What we have has a lot more features. Yet the basic idea of what we have is
similar enough to what you describe for this discussion.
> If we want the keys to come out in sorted order, we need to have a
> sequence file with the partition keys for the total order partitioner.
> TeraSort generates a partition file by getting ....
> This only really works for Terasort because it assumes that all of the
> partitions are more or less random already.
And that is something I don't have.
> This is the case for the output of a typical map/reduce job where the
> reduce does not change the keys passed in and the output of the reducer is
> less then a block in size. That sure sounds like what wordcount does to
> me. The only real way to get around that is to do it as part of a
> map/reduce job, and do some random sampling instead of reading the first N.
> It should be a map/reduce job because it is going to be reading a lot more
> data then TeraSort’s partition generation code. In this case you would
> have a second M/R job that runs after the first and randomly samples
> words/phrases to work on. It would then generate the increasing long
> phrases and send them all to a single reducer that would buffer them up,
> and when the Reducer has no more input it would output every Nth key so
> that you get the proper number of partitions for the Reducers. You could
> sort these keys yourself to be sure, but they should come in in sorted
> order so why bother resorting.
> If my assumptions are totally wrong here please let me know.
I've had a discussion with some coworkers and we came to a possible
solution that is very closely related to your idea.

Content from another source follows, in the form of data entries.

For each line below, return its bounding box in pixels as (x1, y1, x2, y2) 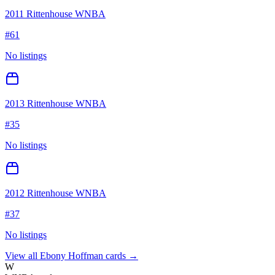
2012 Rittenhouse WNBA (5, 188, 106, 199)
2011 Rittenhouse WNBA (5, 9, 106, 20)
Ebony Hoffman (40, 250, 103, 261)
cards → (103, 250, 138, 261)
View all (5, 250, 40, 261)
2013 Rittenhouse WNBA (5, 98, 106, 109)
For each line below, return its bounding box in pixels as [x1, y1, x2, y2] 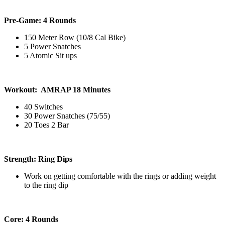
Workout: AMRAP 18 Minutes [4, 85, 110, 94]
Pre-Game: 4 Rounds [4, 16, 76, 25]
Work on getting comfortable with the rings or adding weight [24, 171, 216, 180]
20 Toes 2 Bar [24, 120, 69, 129]
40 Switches [24, 102, 63, 111]
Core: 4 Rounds [4, 214, 58, 223]
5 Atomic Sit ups [24, 51, 77, 60]
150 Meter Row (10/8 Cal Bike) [24, 33, 126, 42]
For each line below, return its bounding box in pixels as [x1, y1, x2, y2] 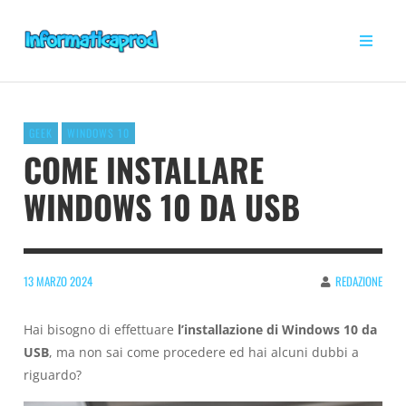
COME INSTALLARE [24, 144, 264, 193]
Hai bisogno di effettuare [24, 320, 178, 338]
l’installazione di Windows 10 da [178, 320, 377, 338]
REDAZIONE [335, 272, 382, 291]
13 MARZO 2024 [24, 272, 92, 291]
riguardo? [24, 365, 82, 383]
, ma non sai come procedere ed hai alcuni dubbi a [49, 343, 359, 361]
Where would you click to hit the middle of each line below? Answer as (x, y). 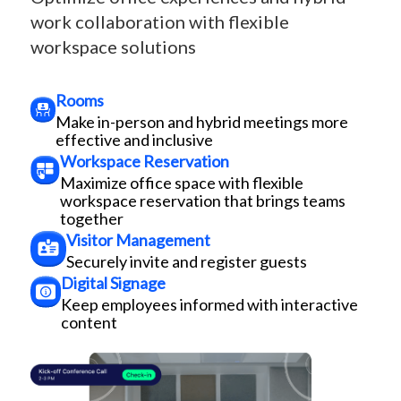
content (90, 322)
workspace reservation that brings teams (202, 200)
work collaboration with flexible (159, 21)
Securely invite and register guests (186, 261)
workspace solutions (113, 46)
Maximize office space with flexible (181, 182)
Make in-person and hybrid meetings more (201, 121)
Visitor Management (138, 239)
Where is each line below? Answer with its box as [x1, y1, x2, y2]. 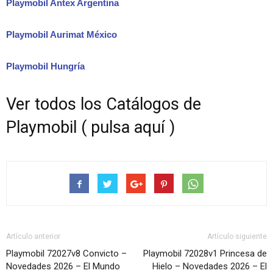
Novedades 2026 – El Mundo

Because this is a job that runs periodically we think we can assume the
distribution of the dataset will have a similar "shape" from one run to the
If this assumption holds we can:
1) Create a job that takes the output of run 1 and create a aggregate that
can be used to partition the dataset
2) Use the partitioning dataset from '1)' to distribute the processing for
the next run.
Thanks for your suggestions.
Best regards / Met vriendelijke groeten,